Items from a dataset
================

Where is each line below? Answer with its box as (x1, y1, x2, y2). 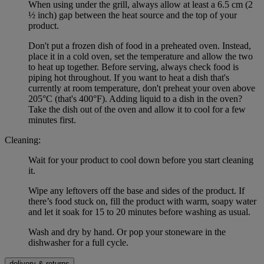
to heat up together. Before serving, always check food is (28, 62, 239, 72)
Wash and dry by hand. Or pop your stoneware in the (28, 227, 226, 237)
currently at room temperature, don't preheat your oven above (28, 83, 255, 94)
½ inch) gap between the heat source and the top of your (28, 10, 237, 21)
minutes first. (28, 115, 76, 126)
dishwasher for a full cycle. (28, 237, 128, 248)
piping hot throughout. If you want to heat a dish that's (28, 72, 229, 83)
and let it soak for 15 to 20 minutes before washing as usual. (28, 207, 250, 217)
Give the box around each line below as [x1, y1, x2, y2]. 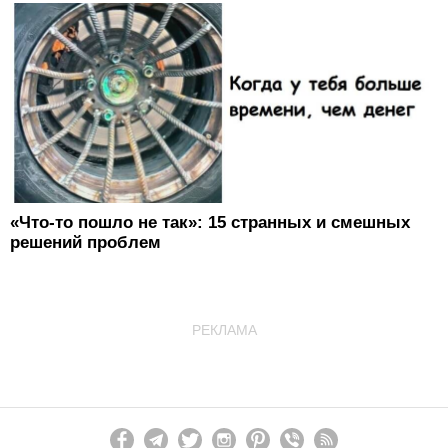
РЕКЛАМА [191, 321, 257, 338]
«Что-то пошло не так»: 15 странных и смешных [10, 212, 410, 232]
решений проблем [10, 232, 161, 252]
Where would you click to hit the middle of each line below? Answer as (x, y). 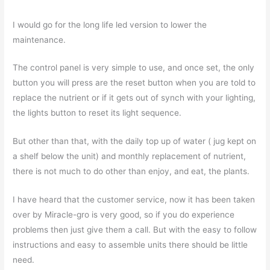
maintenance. (39, 39)
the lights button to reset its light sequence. (97, 113)
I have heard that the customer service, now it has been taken (134, 200)
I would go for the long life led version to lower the (110, 24)
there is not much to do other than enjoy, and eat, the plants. (131, 171)
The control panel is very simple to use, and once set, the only (134, 68)
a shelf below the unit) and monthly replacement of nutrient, (130, 156)
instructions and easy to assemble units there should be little (130, 245)
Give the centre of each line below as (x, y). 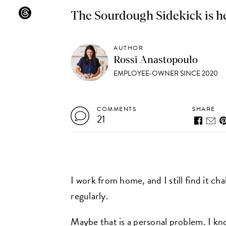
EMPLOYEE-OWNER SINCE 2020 (166, 73)
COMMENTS (117, 109)
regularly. (90, 196)
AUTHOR (129, 48)
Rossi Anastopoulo (156, 60)
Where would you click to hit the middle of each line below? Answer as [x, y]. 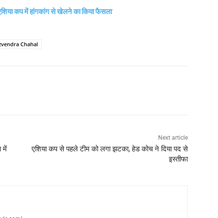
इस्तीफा [178, 159]
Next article [173, 137]
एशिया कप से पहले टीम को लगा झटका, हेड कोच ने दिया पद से [109, 149]
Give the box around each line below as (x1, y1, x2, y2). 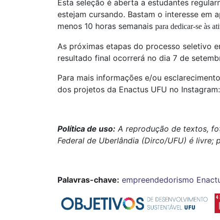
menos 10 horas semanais (57, 21, 155, 31)
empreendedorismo (122, 175, 194, 185)
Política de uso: (57, 124, 115, 134)
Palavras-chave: (57, 175, 119, 185)
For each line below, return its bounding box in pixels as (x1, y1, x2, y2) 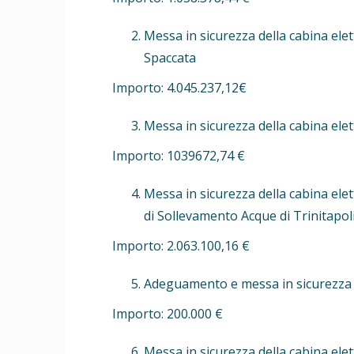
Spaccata (144, 48, 196, 66)
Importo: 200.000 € (112, 304, 223, 322)
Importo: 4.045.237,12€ (112, 78, 247, 96)
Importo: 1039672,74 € (112, 146, 245, 164)
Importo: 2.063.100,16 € (112, 236, 250, 254)
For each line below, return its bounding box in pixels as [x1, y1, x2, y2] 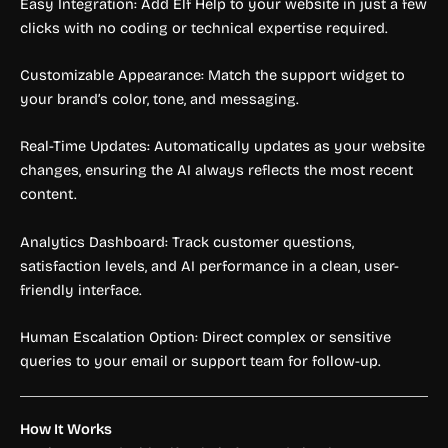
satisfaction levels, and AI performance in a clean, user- [20, 256, 399, 275]
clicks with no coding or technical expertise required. [20, 18, 388, 37]
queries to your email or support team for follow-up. [20, 352, 381, 371]
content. [20, 185, 77, 204]
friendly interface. [20, 280, 142, 299]
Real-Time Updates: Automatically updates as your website [20, 137, 425, 156]
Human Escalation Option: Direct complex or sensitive [20, 328, 391, 347]
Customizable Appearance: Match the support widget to [20, 66, 405, 84]
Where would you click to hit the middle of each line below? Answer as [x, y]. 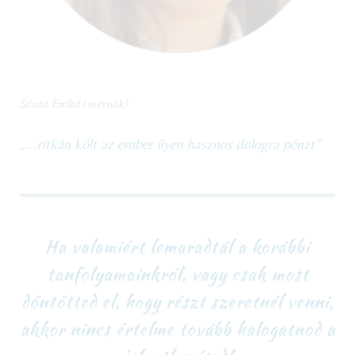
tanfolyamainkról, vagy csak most [177, 267]
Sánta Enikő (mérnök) [74, 94]
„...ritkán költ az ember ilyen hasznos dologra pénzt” [170, 134]
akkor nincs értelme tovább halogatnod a [177, 320]
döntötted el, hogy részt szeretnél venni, [177, 293]
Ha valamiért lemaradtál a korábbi [177, 241]
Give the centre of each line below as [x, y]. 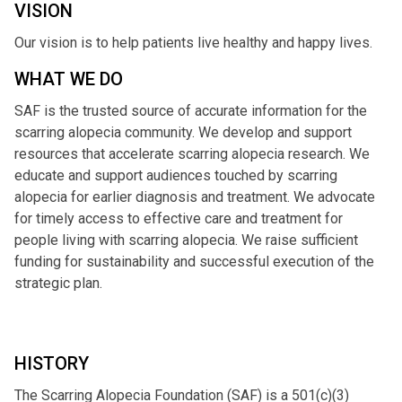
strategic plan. [58, 283]
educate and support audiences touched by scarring [176, 175]
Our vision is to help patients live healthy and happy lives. [193, 43]
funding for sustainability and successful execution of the [194, 262]
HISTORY [52, 363]
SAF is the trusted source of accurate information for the [191, 111]
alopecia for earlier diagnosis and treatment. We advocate [195, 197]
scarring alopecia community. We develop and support [183, 132]
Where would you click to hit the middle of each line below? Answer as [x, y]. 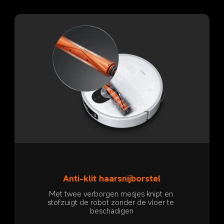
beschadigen [112, 211]
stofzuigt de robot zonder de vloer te [112, 202]
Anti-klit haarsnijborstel [112, 178]
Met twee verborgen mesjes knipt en [112, 194]
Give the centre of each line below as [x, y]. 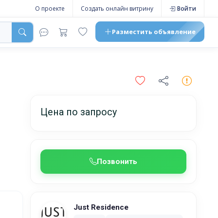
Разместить [132, 31]
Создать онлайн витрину [117, 9]
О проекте [50, 9]
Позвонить [117, 162]
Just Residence [101, 207]
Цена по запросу [78, 112]
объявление [174, 31]
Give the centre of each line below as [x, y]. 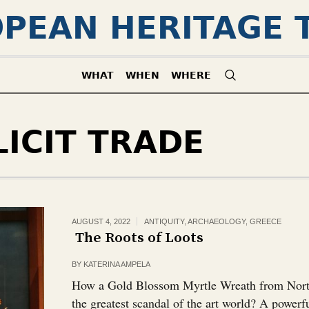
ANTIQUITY [165, 221]
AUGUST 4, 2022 [101, 221]
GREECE [266, 221]
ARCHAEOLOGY [217, 221]
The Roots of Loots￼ [138, 238]
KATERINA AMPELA [117, 264]
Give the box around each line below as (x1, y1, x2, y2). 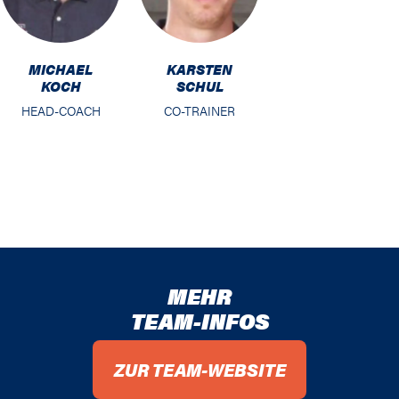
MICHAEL (28, 59, 93, 80)
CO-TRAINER (164, 102, 235, 120)
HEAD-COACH (20, 102, 101, 120)
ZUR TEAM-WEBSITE (113, 356, 286, 383)
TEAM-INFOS (130, 305, 269, 337)
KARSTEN (167, 59, 232, 80)
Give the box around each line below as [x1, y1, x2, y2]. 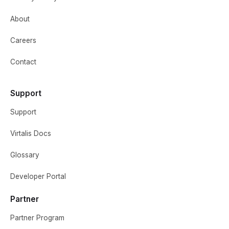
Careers [10, 36, 36, 44]
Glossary [10, 150, 39, 159]
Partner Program [10, 213, 64, 222]
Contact [10, 57, 36, 66]
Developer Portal [10, 172, 66, 180]
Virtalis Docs [10, 129, 51, 138]
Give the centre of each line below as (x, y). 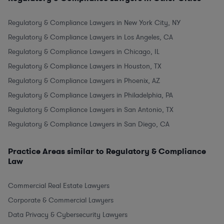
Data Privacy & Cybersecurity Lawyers (68, 214)
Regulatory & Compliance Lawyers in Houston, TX (85, 66)
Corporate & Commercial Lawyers (61, 200)
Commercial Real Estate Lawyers (59, 185)
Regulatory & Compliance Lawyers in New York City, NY (94, 22)
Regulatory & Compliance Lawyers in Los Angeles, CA (90, 37)
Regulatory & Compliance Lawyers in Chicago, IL (84, 51)
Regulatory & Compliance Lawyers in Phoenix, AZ (84, 80)

================

_Task details_
Begin at the first line of the entries and stop after the line holding "the lights button"; repeat those lines exactly, but not the pictures.

_Task output_
Where is each line below? Answer with its box as (x1, y1, x2, y2). 
to heat up together. Before serving, always check food is (28, 62, 239, 72)
Wash and dry by hand. Or pop your stoneware in the (28, 227, 226, 237)
currently at room temperature, don't preheat your oven above (28, 83, 255, 94)
½ inch) gap between the heat source and the top of your (28, 10, 237, 21)
minutes first. (28, 115, 76, 126)
dishwasher for a full cycle. (28, 237, 128, 248)
piping hot throughout. If you want to heat a dish that's (28, 72, 229, 83)
and let it soak for 15 to 20 minutes before washing as usual. (28, 207, 250, 217)
Give the box around each line below as [x1, y1, x2, y2]. 
РЕКЛАМА [191, 321, 257, 338]
«Что-то пошло не так»: 15 странных и смешных [10, 212, 410, 232]
решений проблем [10, 232, 161, 252]
Where would you click to hit the middle of each line below? Answer as (x, y). 
maintenance. (39, 39)
the lights button to reset its light sequence. (97, 113)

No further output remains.